Finding Max and Mean in SQL

So far in the Analysis Phase, we’ve used SQL queries to create subsets of data that can be used to create visualizations of the data to help us understand the story that our dataset tells. We’ve also been able to collect smaller insights on our data, like how many member rides there have been in total. Before we move on to creating visualizations with our data in R and Tableau, we our going to extract some more insightful information in SQL. We are going to find the Max, Mean, and Mode values of certain columns within our dataset.

The Max value represents the largest number or amount found in a given column. It is found in SQL by using the MAX statement. The MAX statement belongs in the SELECT segment of our query. We nest the column name that we wish to find the Max value within our MAX statement. This would typically be followed with an AS statement to give a name to the resulting value when we run our query. Here is a sample of a SELECT statement that uses a MAX statement for one of it’s values:

SELECT MAX(ride_length) AS MaxRideLength

We could just complete the query as is with a FROM and a WHERE statement, but that would create just the one value in our results. What if we also want to see the Mean ride_length in the same query? We can do this easily by putting a comma at the end of the statement above and writing an AVG statement next to it.

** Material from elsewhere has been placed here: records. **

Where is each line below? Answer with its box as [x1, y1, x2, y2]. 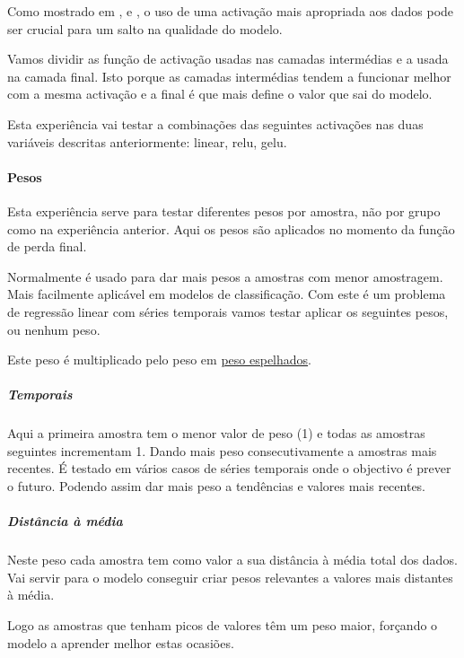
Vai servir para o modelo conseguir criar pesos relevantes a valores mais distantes [7, 567, 453, 586]
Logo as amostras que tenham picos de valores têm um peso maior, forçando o [7, 615, 438, 634]
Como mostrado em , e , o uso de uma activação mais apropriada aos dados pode [7, 2, 454, 20]
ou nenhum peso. [7, 320, 101, 338]
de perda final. [7, 237, 87, 256]
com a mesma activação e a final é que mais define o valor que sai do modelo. [7, 84, 433, 103]
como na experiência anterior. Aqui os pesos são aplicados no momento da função [7, 219, 455, 238]
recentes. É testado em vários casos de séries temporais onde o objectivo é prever [7, 459, 451, 478]
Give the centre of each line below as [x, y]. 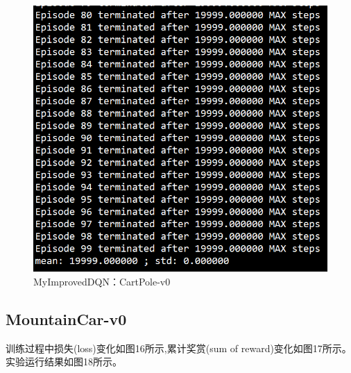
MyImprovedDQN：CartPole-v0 [102, 282]
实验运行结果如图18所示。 [64, 362]
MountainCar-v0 [66, 319]
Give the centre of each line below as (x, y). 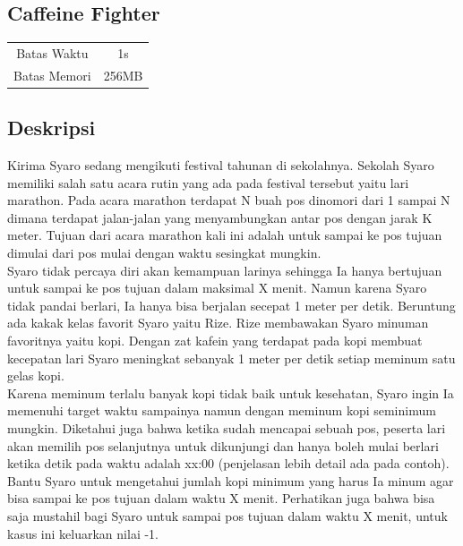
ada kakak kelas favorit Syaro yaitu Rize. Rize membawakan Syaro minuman (218, 323)
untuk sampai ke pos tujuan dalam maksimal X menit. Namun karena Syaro (217, 288)
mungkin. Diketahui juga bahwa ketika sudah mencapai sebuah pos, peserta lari (227, 428)
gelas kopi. (36, 375)
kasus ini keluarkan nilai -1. (83, 533)
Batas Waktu (52, 52)
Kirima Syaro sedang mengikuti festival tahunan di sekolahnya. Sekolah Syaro (221, 165)
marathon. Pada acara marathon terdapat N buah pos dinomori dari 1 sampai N (229, 200)
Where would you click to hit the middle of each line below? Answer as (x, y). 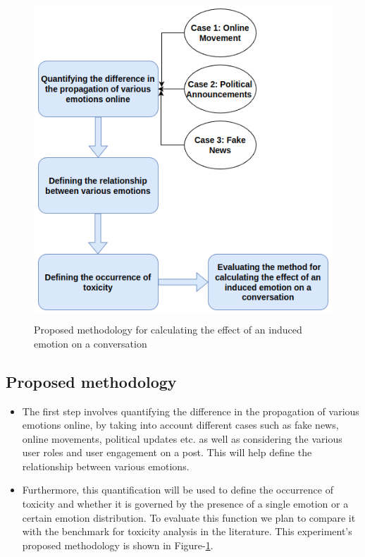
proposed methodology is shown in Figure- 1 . (118, 545)
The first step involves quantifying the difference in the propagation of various (191, 411)
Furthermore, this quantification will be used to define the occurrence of (178, 490)
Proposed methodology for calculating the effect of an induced (168, 330)
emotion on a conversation (91, 343)
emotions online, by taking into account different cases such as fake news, (180, 425)
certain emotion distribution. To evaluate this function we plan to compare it (189, 517)
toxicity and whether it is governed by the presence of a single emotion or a (185, 504)
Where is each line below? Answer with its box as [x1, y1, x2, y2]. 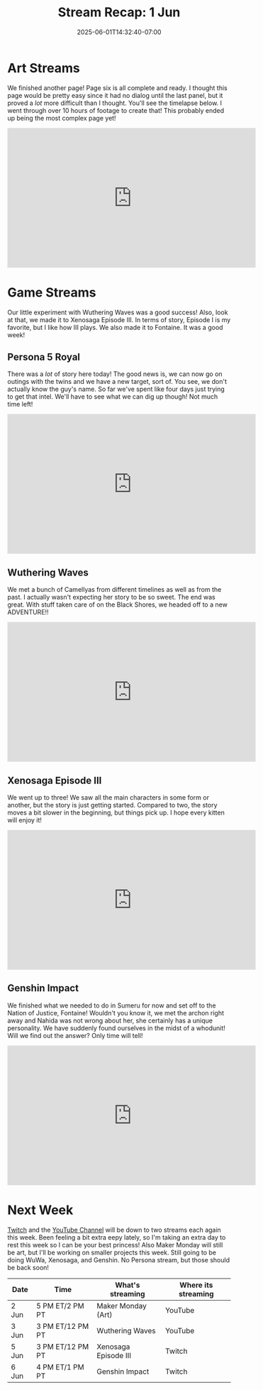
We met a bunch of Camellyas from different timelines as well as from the [7, 585, 222, 594]
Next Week [7, 1202, 74, 1218]
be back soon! [7, 1263, 50, 1272]
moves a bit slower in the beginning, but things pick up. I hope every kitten [7, 808, 225, 817]
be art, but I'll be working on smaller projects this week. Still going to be [7, 1248, 216, 1257]
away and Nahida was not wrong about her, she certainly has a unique [7, 1016, 213, 1025]
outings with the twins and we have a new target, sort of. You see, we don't [7, 377, 228, 386]
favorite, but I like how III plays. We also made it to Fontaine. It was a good [7, 323, 223, 331]
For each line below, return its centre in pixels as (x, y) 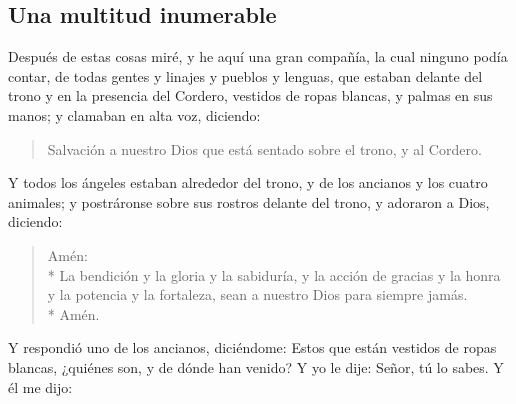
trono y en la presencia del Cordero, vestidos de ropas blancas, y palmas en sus (250, 95)
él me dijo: (40, 386)
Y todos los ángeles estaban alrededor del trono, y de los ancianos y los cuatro (248, 182)
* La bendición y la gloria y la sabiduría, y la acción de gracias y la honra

A Mean value is the average number or amount taken from all of the values within a given column. We find the Mean value by running an AVG statement. AVG stands for the average value in a column. Our AVG statement will be run just like the MAX statement, placed after SELECT and with the column name nested inside of it. Here is an example of a SELECT statement that includes a MAX statement followed by a AVG statement:

SELECT MAX(ride_length) AS MaxRideLength , AVG(ride_length) AS MeanRideLength

Theoretically, we would be able to run this statement in a query with the appropriate FROM and WHERE statements to produce two values: the Maximum ride length and the Mean ride length.

However, things in SQL are not always so simple. Here is what happens when we try to run a query with the statement that is written above:

Instead of getting the values that we desired, an error message came up. Notice the line that I highlighted in yellow. It says “Operand data type varchar is invalid for avg operator.” This means that the datatype for our column is not compatible with the AVG operator.

Issues like this are a pretty common occurrence in SQL. If you’ll recall from one of our previous posts, we spent some time changing the datatypes of some of the columns in our dataset. Every column that was not changed remained a varchar datatype, which is a more technical name for a string.

Since the data in our ride_length column is structured in a “hh:mm:ss” format, the best datatype for it would be TIME(0). The (0) portion of our TIME(0) designates that the TIME format that we will be working with is “hh:mm:ss”.

When we try to alter the ride_length column into a TIME(0) datatype, we get this error message:

This is only one hurdle that we would have to get over when it comes to using AVG on our ride_length column. Even if we could change the datatype to TIME(0), this column would still not be compatible with AVG. We would want to turn this data into the float datatype in order to use AVG on ride_length. However, when we try to do this, we get the same error message:

It’s now clear that altering the table to suit our needs is not an option. We may have hit a snag here, but there is still a solution! If we can’t alter the column itself to get our AVG function to work, then we can write a query that tricks SQL into thinking that our column is the right datatype.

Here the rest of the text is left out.